The changes in liens_rome_referentiels include changes for those items, so let's only check the changes not related to those.


In [11]:
links = find_rome_dataset_by_name(rome_data, 'liens_rome_referentiels')
old_links_on_stable_items = links.old[links.old.code_ogr.isin(stable_items)]
new_links_on_stable_items = links.new[links.new.code_ogr.isin(stable_items)]

old = old_links_on_stable_items[['code_rome', 'code_ogr']]
new = new_links_on_stable_items[['code_rome', 'code_ogr']]
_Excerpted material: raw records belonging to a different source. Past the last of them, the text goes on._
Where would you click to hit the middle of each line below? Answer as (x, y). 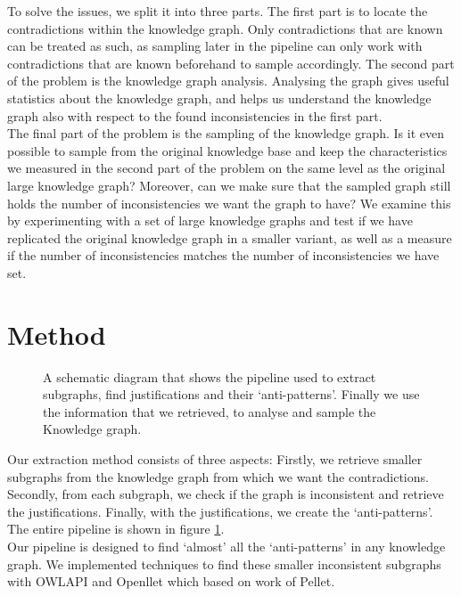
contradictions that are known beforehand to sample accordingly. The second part (231, 63)
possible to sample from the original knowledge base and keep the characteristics (227, 150)
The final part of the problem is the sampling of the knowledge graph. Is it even (226, 133)
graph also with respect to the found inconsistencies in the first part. (195, 115)
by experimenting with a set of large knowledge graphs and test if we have (210, 220)
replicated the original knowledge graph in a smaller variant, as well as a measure (230, 237)
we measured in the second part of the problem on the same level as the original (226, 168)
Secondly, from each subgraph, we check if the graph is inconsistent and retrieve (226, 494)
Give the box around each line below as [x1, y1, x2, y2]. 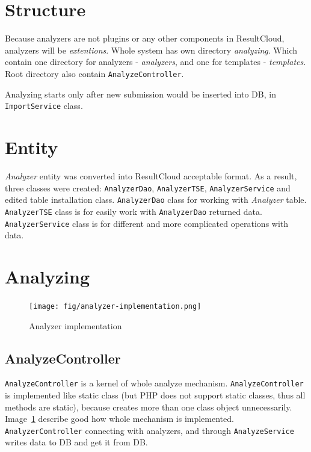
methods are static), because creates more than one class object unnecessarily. [5, 400, 292, 413]
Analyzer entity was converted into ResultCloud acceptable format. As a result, [5, 169, 297, 182]
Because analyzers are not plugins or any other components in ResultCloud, [5, 32, 285, 45]
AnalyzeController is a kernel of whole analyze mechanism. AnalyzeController [5, 377, 304, 389]
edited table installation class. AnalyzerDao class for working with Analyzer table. [5, 193, 307, 206]
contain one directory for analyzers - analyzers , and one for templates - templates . [5, 55, 306, 68]
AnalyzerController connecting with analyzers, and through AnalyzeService [5, 424, 294, 436]
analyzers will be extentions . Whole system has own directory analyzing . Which [5, 43, 298, 56]
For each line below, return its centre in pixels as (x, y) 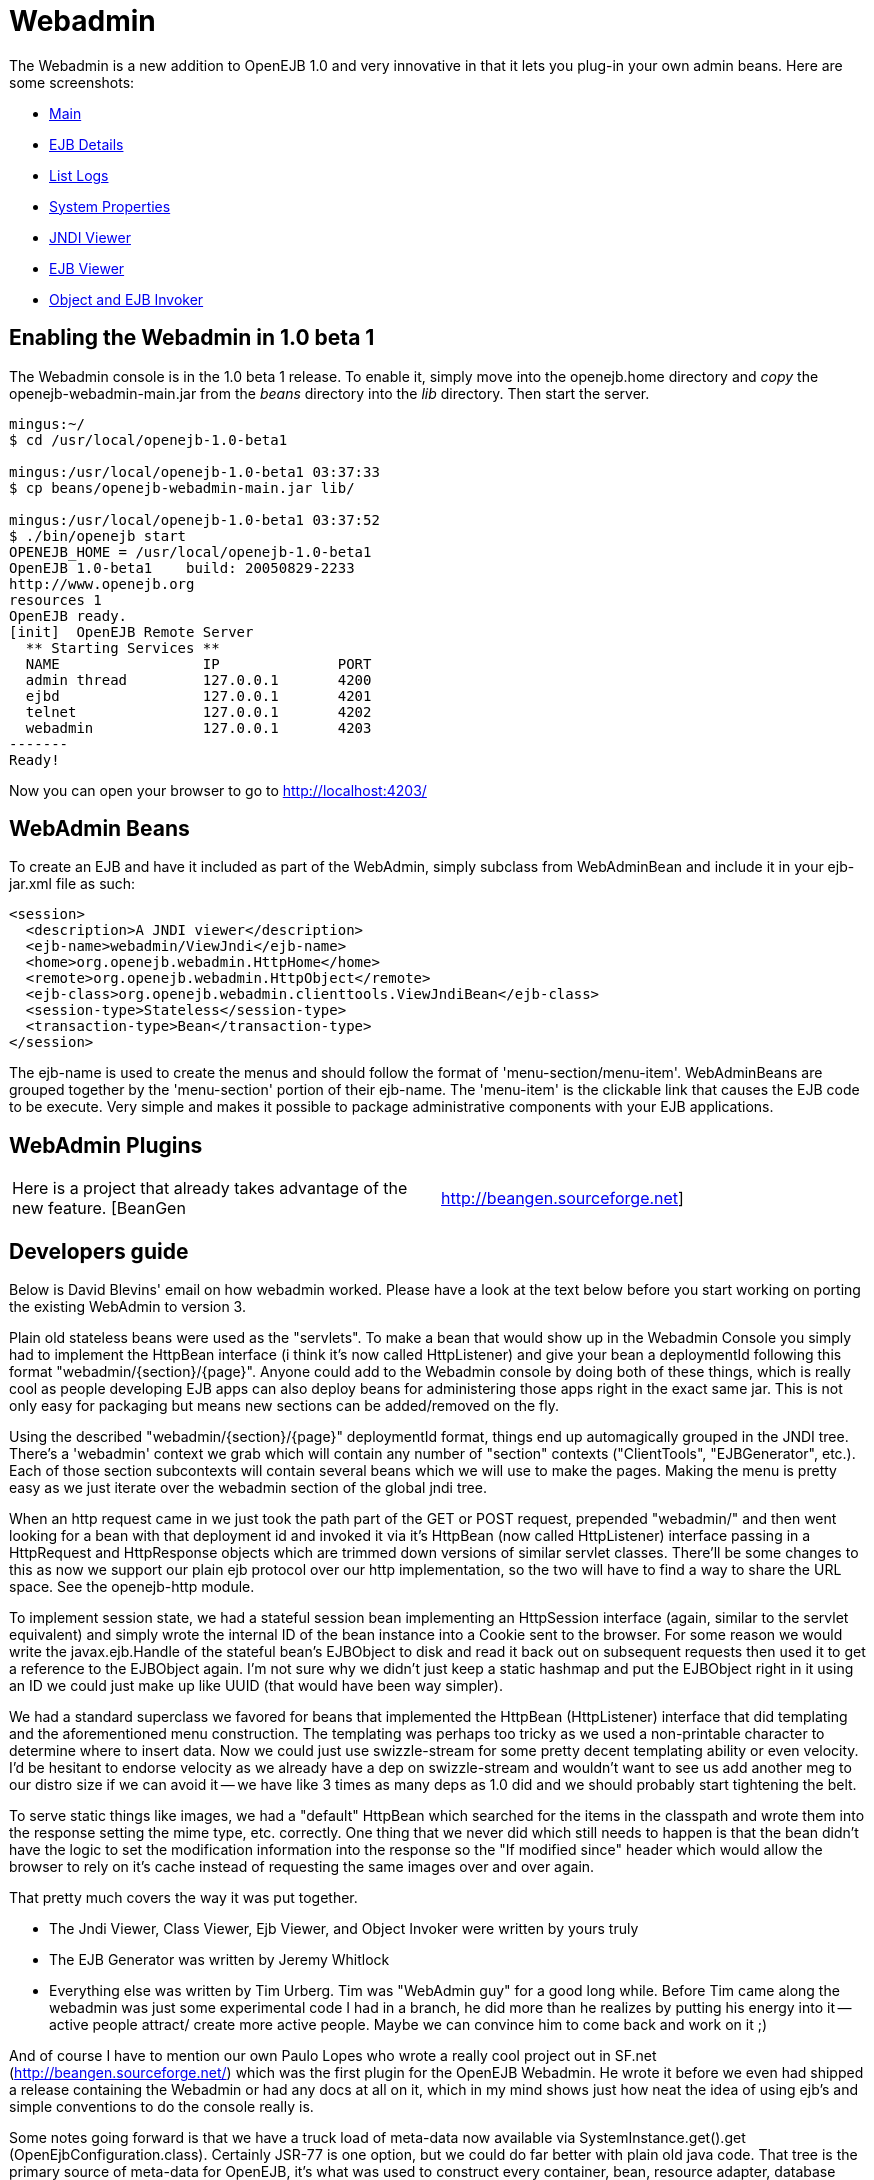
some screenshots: (72, 82)
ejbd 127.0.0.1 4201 (198, 695)
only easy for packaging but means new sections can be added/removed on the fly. (284, 1406)
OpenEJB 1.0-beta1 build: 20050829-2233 (182, 567)
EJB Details (86, 144)
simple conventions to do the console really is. (161, 2107)
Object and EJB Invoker (126, 299)
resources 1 (55, 599)
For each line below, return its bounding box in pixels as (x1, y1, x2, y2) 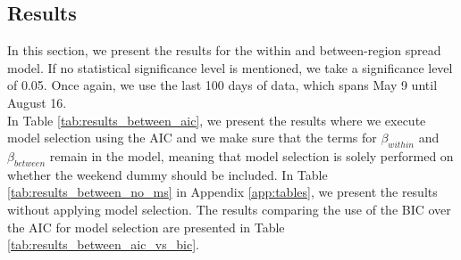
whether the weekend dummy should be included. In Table (7, 165, 328, 183)
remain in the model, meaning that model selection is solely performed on (49, 146, 454, 165)
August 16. (7, 93, 67, 111)
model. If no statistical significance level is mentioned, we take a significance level (7, 58, 453, 77)
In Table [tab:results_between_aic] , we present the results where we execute (7, 110, 426, 129)
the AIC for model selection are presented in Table (7, 217, 285, 236)
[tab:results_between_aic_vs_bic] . (7, 235, 199, 254)
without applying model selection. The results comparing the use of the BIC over (7, 199, 451, 218)
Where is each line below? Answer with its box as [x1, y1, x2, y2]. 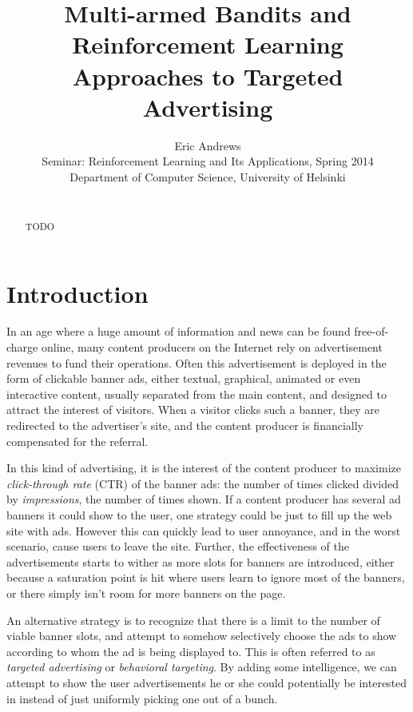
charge [6, 339, 38, 356]
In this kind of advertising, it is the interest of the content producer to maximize [6, 459, 401, 476]
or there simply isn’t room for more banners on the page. [6, 584, 286, 601]
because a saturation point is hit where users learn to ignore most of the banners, [6, 569, 405, 586]
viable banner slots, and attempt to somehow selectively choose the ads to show [6, 627, 397, 644]
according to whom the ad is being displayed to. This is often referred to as [6, 642, 375, 659]
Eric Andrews [174, 137, 241, 153]
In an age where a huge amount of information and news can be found [6, 323, 351, 340]
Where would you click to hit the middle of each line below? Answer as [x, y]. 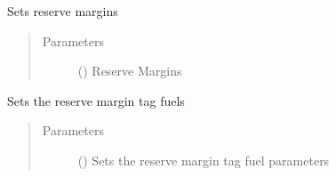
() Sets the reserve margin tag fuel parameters [204, 160]
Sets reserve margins [63, 11]
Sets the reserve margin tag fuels [96, 100]
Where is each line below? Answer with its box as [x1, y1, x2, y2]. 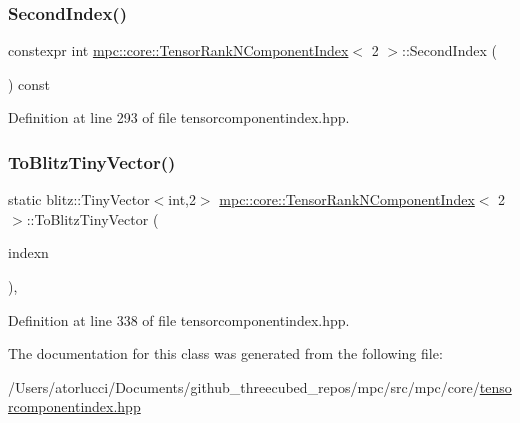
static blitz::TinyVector [8, 189, 150, 210]
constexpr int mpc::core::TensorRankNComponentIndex [8, 40, 349, 61]
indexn [8, 242, 49, 263]
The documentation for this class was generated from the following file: [8, 343, 443, 364]
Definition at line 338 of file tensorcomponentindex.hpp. [8, 309, 350, 330]
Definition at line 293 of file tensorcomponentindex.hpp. [8, 107, 350, 128]
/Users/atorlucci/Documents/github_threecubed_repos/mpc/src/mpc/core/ [8, 376, 480, 397]
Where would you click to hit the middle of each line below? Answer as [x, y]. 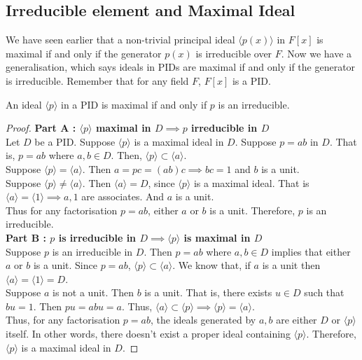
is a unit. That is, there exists [208, 292]
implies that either [311, 251]
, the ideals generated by [203, 320]
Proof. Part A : [41, 128]
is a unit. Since [65, 265]
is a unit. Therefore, [252, 210]
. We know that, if [211, 265]
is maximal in [217, 237]
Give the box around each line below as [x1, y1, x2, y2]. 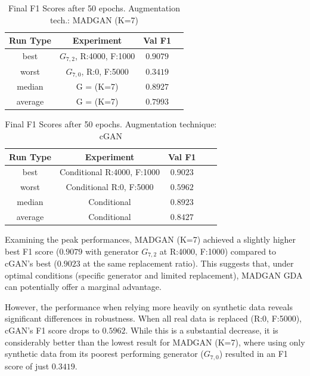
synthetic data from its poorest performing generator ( [5, 347, 204, 360]
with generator [85, 244, 139, 257]
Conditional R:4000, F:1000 [59, 166, 160, 178]
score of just [5, 359, 49, 372]
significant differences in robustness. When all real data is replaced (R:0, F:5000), [5, 312, 302, 325]
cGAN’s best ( [5, 257, 57, 270]
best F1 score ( [5, 244, 60, 257]
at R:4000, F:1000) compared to [159, 244, 277, 257]
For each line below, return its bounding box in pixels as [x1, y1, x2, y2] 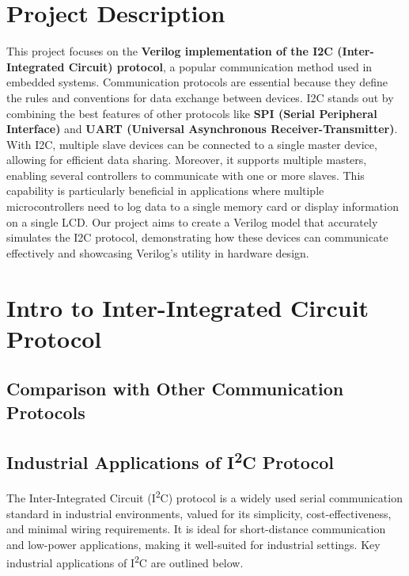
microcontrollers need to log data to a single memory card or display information [6, 198, 399, 215]
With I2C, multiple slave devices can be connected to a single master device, [6, 135, 377, 152]
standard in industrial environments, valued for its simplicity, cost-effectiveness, [6, 505, 392, 521]
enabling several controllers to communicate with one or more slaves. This [6, 166, 365, 183]
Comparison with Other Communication [6, 376, 344, 401]
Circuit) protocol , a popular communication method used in [68, 58, 373, 74]
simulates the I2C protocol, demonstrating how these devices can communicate [6, 229, 388, 246]
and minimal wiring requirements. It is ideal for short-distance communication [6, 521, 386, 537]
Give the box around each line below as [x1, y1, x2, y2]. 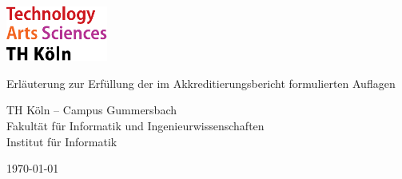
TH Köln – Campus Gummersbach [6, 101, 177, 118]
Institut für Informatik [6, 133, 117, 149]
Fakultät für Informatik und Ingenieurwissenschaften [6, 117, 265, 134]
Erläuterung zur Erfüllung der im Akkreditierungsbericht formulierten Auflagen [6, 74, 396, 91]
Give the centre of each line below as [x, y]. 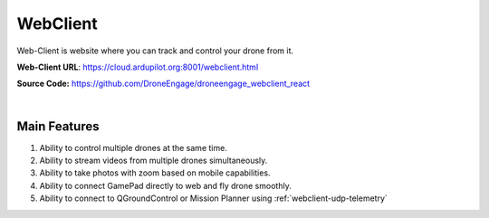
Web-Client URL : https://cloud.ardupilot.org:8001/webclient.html [138, 67]
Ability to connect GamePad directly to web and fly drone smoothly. [165, 185]
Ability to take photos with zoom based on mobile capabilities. [155, 173]
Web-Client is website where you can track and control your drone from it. [155, 51]
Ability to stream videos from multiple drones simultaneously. [153, 161]
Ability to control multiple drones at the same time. [134, 147]
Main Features [58, 126]
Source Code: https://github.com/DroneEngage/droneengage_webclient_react [163, 84]
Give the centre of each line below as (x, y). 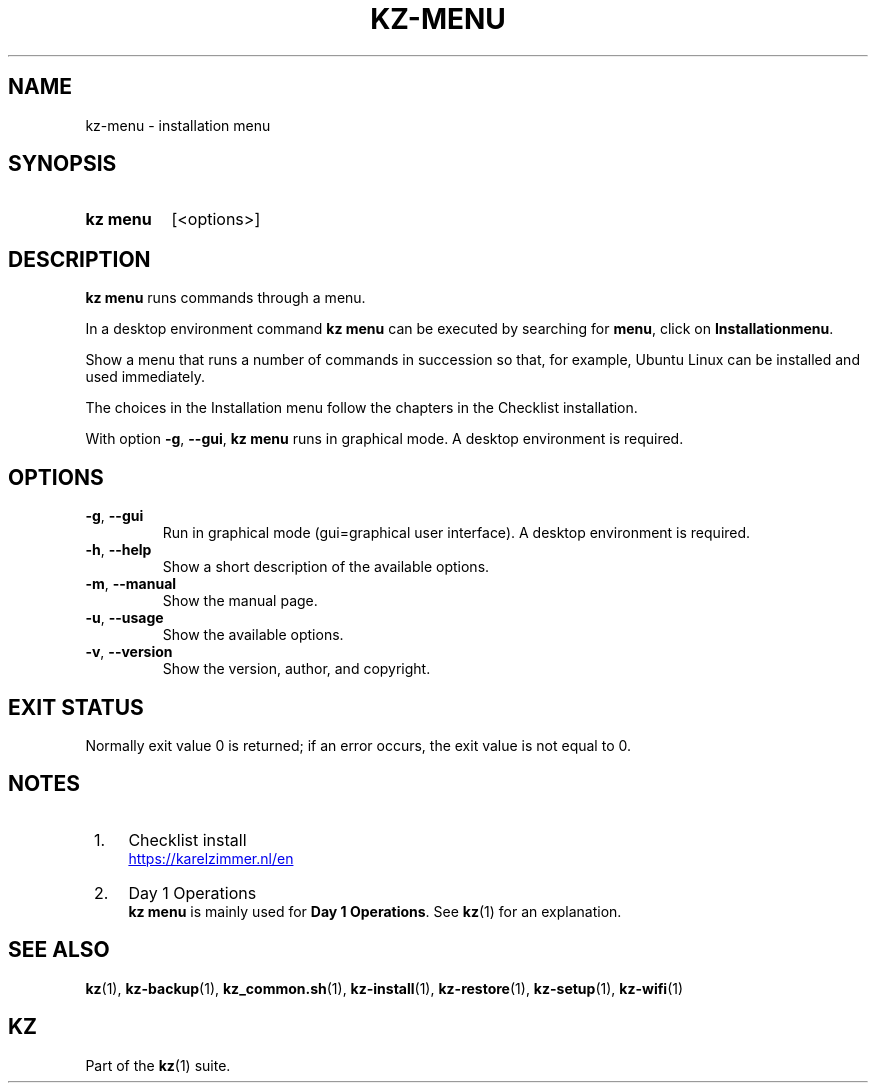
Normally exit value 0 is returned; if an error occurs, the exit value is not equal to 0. (358, 745)
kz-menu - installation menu (178, 125)
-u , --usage (124, 618)
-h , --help (118, 550)
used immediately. (145, 377)
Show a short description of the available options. (326, 567)
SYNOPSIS (62, 164)
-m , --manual (131, 584)

links_merged = old.merge(new, how='outer', indicator=True)
links_merged['_diff'] = links_merged._merge.map({'left_only': 'removed', 'right_only': 'added'})
links_merged._diff.value_counts()


Out[11]:
added    48
Name: _diff, dtype: int64

So in addition to the added and remove items, there are 48 fixes. Let's have a look:


In [12]:
job_group_names = find_rome_dataset_by_name(rome_data, 'referentiel_code_rome').old.set_index('code_rome').libelle_rome
item_names = items.new.set_index('code_ogr').libelle.drop_duplicates()
links_merged['job_group_name'] = links_merged.code_rome.map(job_group_names)
links_merged['item_name'] = links_merged.code_ogr.map(item_names)
links_merged.dropna().head(10)


Out[12]:
code_rome code_ogr _merge _diff job_group_name item_name
30577 C1401 121910 right_only added Gestion en banque et assurance Mener une action commerciale
30578 E1101 115743 right_only added Animation de site multimédia E-commerce
30579 E1107 121431 right_only added Organisation d''évènementiel Contractualiser une prestation
30580 E1104 104155 right_only added Conception de contenus multimédias Gestion financière
30581 E1104 118319 right_only added Conception de contenus multimédias Dispositifs de financement culturel
30582 E1104 119109 right_only added Conception de contenus multimédias Définir les moyens humains, matériels et financiers d''un projet
30583 E1104 119659 right_only added Conception de contenus multimédias Sélectionner un projet en cohérence avec une politique artistique
30584 E1104 121661 right_only added Conception de contenus multimédias Négocier des partenariats
30585 E1104 124059 right_only added Conception de contenus multimédias Établir un dossier de demande de financement
30586 E1104 124097 right_only added Conception de contenus multimédias Promouvoir un projet

Those fixes make sense (not sure why they were not done before, but let's not complain: it is fixed now).

Conclusion

The new version of ROME, v333, introduces very minor changes which reflect quite well what they wrote in their changelog. The transition should be transparent with a very small advantage over the old version.